How do I dispatch dbt logs from Airflow to the relevant owner?


I am running dbt (v0.19.0) on Apache Airflow (v2.0.2) using KuberneterPodOperator and sending alerts to Slack on failures. Nested within dbt there are multiple models from multiple owners with cross dependencies between them and they are all run together with the run command.

For example:

KubernetesPodOperator(
  dbt_command="run",
  task_id="run_models",
  on_failure_callback=send_slack_alert,
)

I am trying to make sure that each model owner gets the alert that belongs to them in their relevant channel.

To explain my problem better, Let's say there are two models within dbt; Model-A & Model-B. Model-A is owned by the A-Team and Model-B is owned by the B-Team. With this approach (because there is one dbt run command) if there is a failure of Model-A, the failure will appear in the shared logs for Model-A and Model-B. Let's also assume that both A-Team & B-Team have their own alert channels. However, because dbt is run with a single command all the alerts are sent to a common channel.

Now imagine having plenty of models (Model-A, Model-B.....Model-Z). How can I improve the existing process to make sure that failures in Model-A get sent to the A-team alert channel, failures in Model-B get sent to the B-team alert channel...and so on.

How do I dispatch errors from dbt (running within Airflow) to the relevant owner to make alerts actionable?


Solution

  • I'd suggest you're likely to end up with n models owned by m teams.

    Your simplest change would be to tag each dbt model with an owning team. And then to call that model calling back to that team,e.g.

    KubernetesPodOperator(
      dbt_command="run -m tags:team1",
      task_id="run_models",
      on_failure_callback=send_slack_alert_team1,
    )
    

    You could consider passing args to your alerts rather than custom callbacks (Pass other arguments to on_failure_callback).

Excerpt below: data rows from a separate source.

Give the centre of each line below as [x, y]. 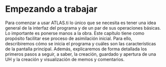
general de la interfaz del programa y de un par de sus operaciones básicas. [83, 28]
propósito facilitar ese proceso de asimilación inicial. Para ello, [69, 38]
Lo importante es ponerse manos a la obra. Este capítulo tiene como [75, 33]
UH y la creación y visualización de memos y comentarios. [65, 59]
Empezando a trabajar [51, 9]
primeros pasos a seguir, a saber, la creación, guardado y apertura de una [81, 54]
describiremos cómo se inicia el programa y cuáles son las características [81, 43]
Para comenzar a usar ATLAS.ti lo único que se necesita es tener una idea [81, 23]
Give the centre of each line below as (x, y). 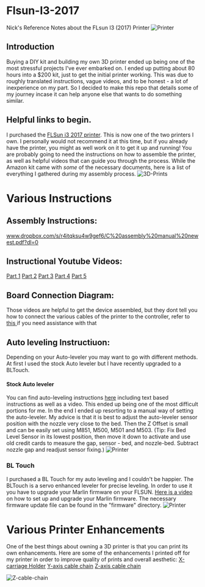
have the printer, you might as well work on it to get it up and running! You (99, 148)
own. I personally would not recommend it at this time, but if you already (97, 141)
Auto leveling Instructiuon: (58, 342)
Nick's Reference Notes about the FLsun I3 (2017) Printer (78, 28)
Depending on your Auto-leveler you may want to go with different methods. (102, 357)
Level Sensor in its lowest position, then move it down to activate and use (99, 437)
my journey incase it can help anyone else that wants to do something (94, 94)
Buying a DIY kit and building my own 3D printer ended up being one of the (101, 61)
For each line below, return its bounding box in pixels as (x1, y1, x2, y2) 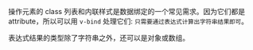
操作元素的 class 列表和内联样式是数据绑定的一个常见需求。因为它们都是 (8, 7, 245, 16)
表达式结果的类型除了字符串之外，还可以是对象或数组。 (8, 34, 189, 42)
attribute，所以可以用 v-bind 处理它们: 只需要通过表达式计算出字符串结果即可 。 (8, 16, 249, 26)
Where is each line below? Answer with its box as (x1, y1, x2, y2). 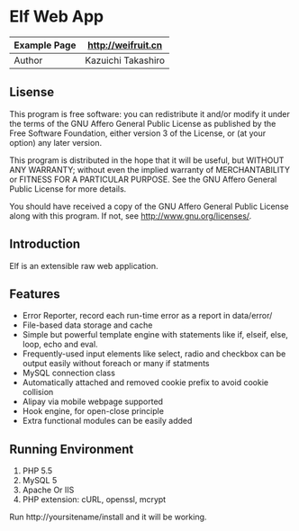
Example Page (14, 39, 77, 51)
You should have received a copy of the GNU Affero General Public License (9, 201, 289, 211)
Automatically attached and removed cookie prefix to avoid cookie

    This will work as long as you want to run your models in groups of owners, but could get to issues if there are intra owner dependencies.

    You can break down your Airflow model to compose a dynamic dag from your models, running one model at a time, e.g. here https://www.astronomer.io/blog/airflow-dbt-1.

    You could then assign the slack operator in that same dynamic loop.